As soon, however, as it was known in the Fort, that my mother was not in the company, and that she had stayed at home, and that the Indians were steering in that direction, an elderly man by the name of Caleb Lindlay, jumped on his old roan horse, and said that he would bring the old lady into the fort, and put out with all speed until he got to into the bottom, within a hundred rods of the house, when he discovered the Indians raised the yell, after him. The old man also yelled, but the Indians halted. The old man then turned his horse again and called for Captain Rice to come on; we’ll have their scalps immediately, at which the Indians wheeled, and ran across the bottom towards the big hill, and the old man rode up to the barns and called for the old woman, who at hearing the yelling, went into the loft with her gun, and pulled up the ladder, but when she heard the call at the barns, she did not know whether it was friend or foe, but when he remarked that he was afraid they had got her, she then came down with the old rifle gun which she had kept close to her all the time of the noise.

The old man took her on behind him and carried her to the fort. By this time, the men of the fort were in the greatest anxiety, and started about a dozen ran to pursue the Indians, but they could not overtake them. About four months after this, my brother Thomas was born in the Fort. I think this was the last summer that we lived in the Fort.

As the emigration extended slowly to the west, the Indians, therefore, committed their murders along Wheeling creek, or along the Ohio River, and the inhabitants would frequently run together at our house, or some other suitable place of defense, till the Indians had re-crossed Ohio. In one of those excursions, they came stealthily, early in the morning, to the house of one Davis, who lived near. Wheeling about 12 miles from our house, and murdered and scalped the whole family except one son and one daughter. The son was out hunting the horses and came home while they were in the act, but made his escape. The daughter found her way into the cornfield and made good her retreat.

Another family by the name of Crow, a Dutchman, had two daughters and one son killed on Wheeling, with whom I was acquainted, and another son shot through the ear, whom the Indians chased to the high bank of the creek, where he jumped down into a deep hole of water, and swam out and escaped, their guns not being loaded. Another man, named Timothy Bean, with whom I was well acquainted, lived in Wheeling, about 12 miles from our house, his wife not being with him. Three children, two girls, and one boy were out in the bottom, with their father, gathering walnuts, when the Indians came rushing on them with their tomahawks and knocked down all three of the children, but as there were but two Indians, while they were scalping the two girls, the boy got up and ran to his father, who was at work in the field, though the boy was badly hurt with the blow on his head.
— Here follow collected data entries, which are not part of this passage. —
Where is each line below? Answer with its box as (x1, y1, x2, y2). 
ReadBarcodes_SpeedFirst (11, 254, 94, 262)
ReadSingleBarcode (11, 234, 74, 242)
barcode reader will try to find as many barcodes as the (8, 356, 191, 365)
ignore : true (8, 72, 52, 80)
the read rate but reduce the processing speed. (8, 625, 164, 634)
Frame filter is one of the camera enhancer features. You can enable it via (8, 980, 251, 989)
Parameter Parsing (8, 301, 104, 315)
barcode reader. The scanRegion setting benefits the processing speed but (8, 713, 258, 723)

The Indians hurried off with their two scalps, and having stripped the two girls of most of their clothes, hurried off to cross the river before being overtaken. The old man took the lad on his back and carried him all the way to the ten-mile settlement, but the girls lay with their skulls naked, and their bodies nearly so, the remainder of that day and the night following, and all the next day till in the night. A company of men arrived in order to bury them, under the command of Major Henry Dickerson. But when they had found one of the unfortunate victims, who was dead, they searched around for the other, who had crawled down to the branch for a drink and was lying partly in the water, not being able to get back. She heard the men in the dark, and though they were Indians, and laid still until they drew near her when one of the men spoke to the Major and called him Henry; then she called out, don’t leave me, Henry. They wrapped her in a blanket and carried her to Father Crafts where she lived several days, but her skull had been fractured, and the flies had lodged their eggs in her skull, which grew into large creepers that appeared about the time she died. She said her sister lived through the remainder of the first day, until about midnight. – She thought she heard her groan her last. I think this was about the last murder that was done by the Indians, in the region of our settlements, it is long after peace was settled with Britain.
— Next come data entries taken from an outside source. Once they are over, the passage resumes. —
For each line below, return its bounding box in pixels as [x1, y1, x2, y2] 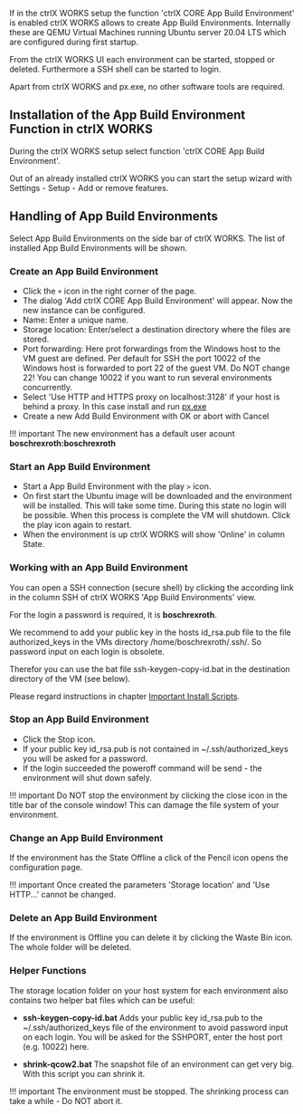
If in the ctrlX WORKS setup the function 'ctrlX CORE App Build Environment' [9, 8, 295, 18]
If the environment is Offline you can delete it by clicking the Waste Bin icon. [9, 932, 294, 943]
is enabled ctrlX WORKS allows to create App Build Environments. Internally [9, 17, 291, 28]
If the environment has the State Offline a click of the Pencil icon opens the [9, 852, 289, 863]
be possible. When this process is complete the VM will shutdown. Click [22, 510, 291, 521]
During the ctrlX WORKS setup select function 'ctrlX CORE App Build [9, 145, 265, 157]
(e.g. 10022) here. [22, 1041, 90, 1052]
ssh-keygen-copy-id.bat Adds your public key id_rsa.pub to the [22, 1012, 263, 1023]

But the emigration still extended to the west, until our settlement was no longer a frontier. But we had another enemy which infested our new country that was something like the Indians, for they would hide in the grass until they got an opportunity to strike, and then run and hide. They were the rattlesnake and the copperhead. They were very numerous and had their dens in the rocks, where they wintered, and we would go early in the spring and slay them by dozens.

About the year 1786, towards the last of August, I was helping my father to load some rails on a sled, to fence a new wheat field, as we were at work at a large pile of rails, that had been made the winter before, there was a yellow Rattle Snake concealed under the rails, end it struck me in the big vein on the top of my foot, and the blood gushed out and ran down to the bottom of my foot. I saw the snake after it had done the act, but did not kill it for my father hurried me to return home.

So I started and ran home, and left Father to kill the snake, but when he turned his attention to the snake, behold it was gone. It is said that they always hasten to the water when they bite, or it proves fatal to themselves. I felt no distress till I got home and set down, when my nose began to feel numb, my tongue to quiver and feel clumsy, followed with a distressing sickness at the stomach, and pain in the bowels, which lasted till some time in the night, when I became senseless to pain, till, towards the day, I seemed to awake, as out of sleep, and wanted to make water, which appeared to be nearly all blood, my nose had bled abundantly on the pillow, and some places on my hands and foot that were scratched by the briers, the blood started out fresh, and my nose continued bleeding every day, for a week or more and was hard to stop. My leg swelled up to my body and turned the color of the snake. I lay for nearly a week in a doubtful situation.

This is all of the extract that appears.